In addition, genetic background may play an important role in determining the fitness of dhfr alleles. Dhfr alleles are selected by treatment with the drug combination, SP. Mutations in another gene in the folate pathway, dhps, result in resistance to sulfadoxine. All parasites examined from Mawker–Thai contained 2–3 mutations in dhps in addition to 2–4 mutations in dhfr. By contrast, more than 80% of parasites from Laos still carry wild-type dhps alleles (Anderson et al. submitted). Parasites carrying mutations that confer resistance to both compounds survive better than parasites with mutations in dhfr only (Kublin et al. 2002). Hence, dhfr alleles will spread more rapidly, with greater hitchhiking of flanking neutral mutations, when accompanied by sulfadoxine-resistant dhps alleles.

(iii) Inbreeding and recombination rates

Transmission intensity, inbreeding and recombination are intimately linked in P. falciparum, with low transmission associated with inbreeding and reduced recombination rates (Conway et al. 1999; Anderson et al. 2000; Anderson 2004). Two lines of evidence suggest that levels of transmission are higher in Laos than in Thailand. First, prevalence of P. falciparum is higher in Laos. In 1998, the countrywide prevalence of P. falciparum was 14% (Pillai et al. 2001). In southern Laos, where we collected the samples analysed here, a prevalence of P. falciparum of more than 30% has been reported (Toma et al. 2001; Vythilingam et al. 2003). By comparison, cross-sectional surveys along the Thailand/Burma border revealed prevalences of 1–4% (Luxemburger et al. 1996). Similarly, the number of infective mosquito bites has been estimated at between 1.9 and 7.5 per person per month in Sekong (Vythilingam et al. 2003). By comparison, people on the Thailand/Myanmar border are exposed to more than one infective bite per year (Nosten et al. 2000). However, transmission in Thailand was higher in the past, and has been reduced by treatment with mefloquine–artemisinin combinations since 1994 (Nosten et al. 2000). Hence, the extent to which differences in transmission and parasite recombination rate contributed to hitchhiking effects in early stages of these selective sweeps is difficult to assess.

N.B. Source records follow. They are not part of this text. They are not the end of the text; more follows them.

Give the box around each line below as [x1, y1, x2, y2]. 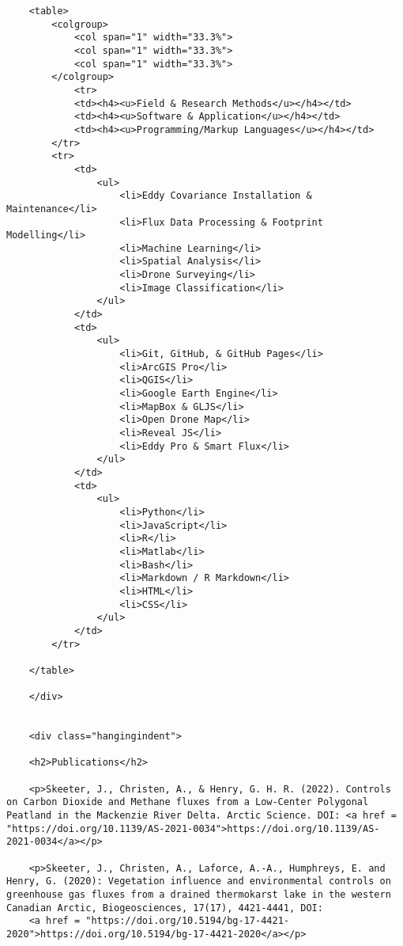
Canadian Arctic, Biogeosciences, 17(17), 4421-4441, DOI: [6, 902, 323, 914]
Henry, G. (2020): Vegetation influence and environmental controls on [6, 876, 391, 887]
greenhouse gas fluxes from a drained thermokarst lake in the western [6, 888, 391, 900]
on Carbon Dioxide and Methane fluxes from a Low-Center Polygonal [6, 796, 369, 808]
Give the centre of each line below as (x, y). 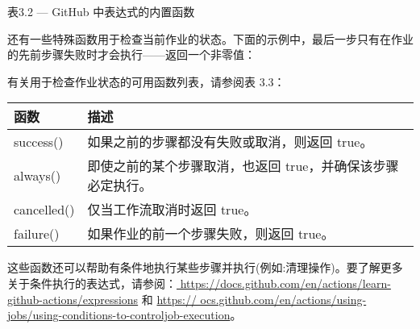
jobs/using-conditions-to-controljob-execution (119, 315)
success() (39, 141)
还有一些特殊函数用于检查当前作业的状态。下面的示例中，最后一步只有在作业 (210, 38)
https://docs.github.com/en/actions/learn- (285, 283)
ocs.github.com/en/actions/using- (283, 299)
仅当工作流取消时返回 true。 (172, 210)
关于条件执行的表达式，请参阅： (92, 283)
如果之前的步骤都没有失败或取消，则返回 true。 (230, 142)
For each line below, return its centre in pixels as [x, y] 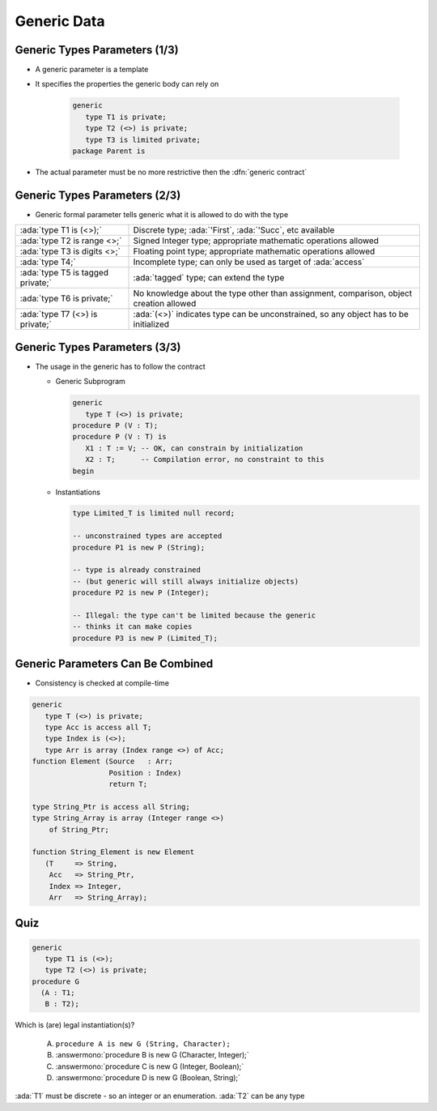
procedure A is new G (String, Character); [143, 1044]
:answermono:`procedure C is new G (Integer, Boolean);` [150, 1066]
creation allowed [165, 304]
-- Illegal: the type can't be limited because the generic [194, 615]
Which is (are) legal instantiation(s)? [75, 1025]
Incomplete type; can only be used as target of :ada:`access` [249, 262]
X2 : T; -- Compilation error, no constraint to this [205, 459]
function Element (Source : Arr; [102, 761]
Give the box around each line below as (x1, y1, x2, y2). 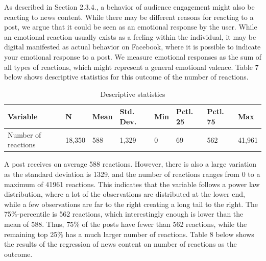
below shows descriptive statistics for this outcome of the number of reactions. (4, 71, 249, 82)
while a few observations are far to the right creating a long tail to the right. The (4, 198, 258, 209)
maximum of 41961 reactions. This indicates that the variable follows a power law (4, 178, 260, 189)
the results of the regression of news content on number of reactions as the (4, 239, 237, 249)
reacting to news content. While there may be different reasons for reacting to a (4, 11, 254, 22)
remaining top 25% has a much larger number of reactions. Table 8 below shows (4, 228, 254, 239)
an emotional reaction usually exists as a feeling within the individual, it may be (4, 31, 256, 42)
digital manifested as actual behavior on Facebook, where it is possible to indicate (4, 41, 261, 52)
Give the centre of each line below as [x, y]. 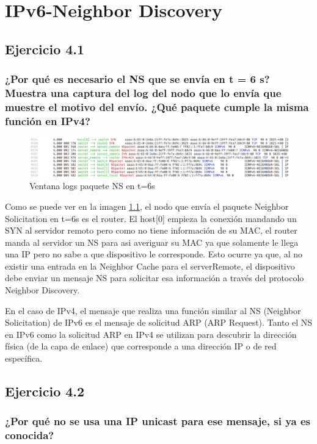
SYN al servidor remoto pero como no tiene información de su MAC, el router [151, 230]
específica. [24, 358]
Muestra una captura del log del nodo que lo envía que [143, 93]
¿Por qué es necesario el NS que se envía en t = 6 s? [137, 79]
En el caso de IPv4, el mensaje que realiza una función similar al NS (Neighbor [153, 310]
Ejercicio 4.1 [45, 48]
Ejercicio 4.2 [45, 391]
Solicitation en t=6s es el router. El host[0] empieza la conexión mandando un [151, 218]

(b) Asymmetry of selective valleys

The reductions in variation on each side of dhfr and pfcrt are asymmetric. For example, on chromosome 4 in Thailand, variation is restored to background levels 30 kb (approximately 2 cM) to the 3′ of dhfr, while variation is still significantly reduced for 58 kb on the 5′ side. In Laos, the asymmetry is even more dramatic. Variation is restored to background levels within 6 kb (more than 0.5 cM) of the 3′ of dhfr, while reduced variation of 30–58 kb is seen to the 5′ of dhfr. Similarly, on chromosome 7, variation is restored to background 80 kb to the 3′ of pfcrt, while reduced variation is still apparent at −155 kb. Simulation models of hitchhiking indicate that valleys of reduced variation generated following a selective event may be asymmetric even when rates of recombination and mutation are constant (Kim & Stephan 2002). However, given that the direction of asymmetry on chromosome 4 is the same in two Southeast Asian locations and also in African sites (R. Pearce, personal communication), local heterogeneity in recombination rates is the more probable explanation in this case. We investigated local recombination rates by comparing LD between microsatellite loci on either side of dhfr in the 30 chromosomes from Laos containing wild-type dhfr alleles. Out of 10 pairwise comparisons between loci within 6 kb to the 5′ of dhfr, five showed significant LD (p<0.05). By comparison, only one of 10 pairwise comparisons among loci within 6 kb of dhfr to the 3′ showed significant LD. These data are consistent with there being lower recombination rates and more extensive hitchhiking on the 5′ than on the 3′ of dhfr.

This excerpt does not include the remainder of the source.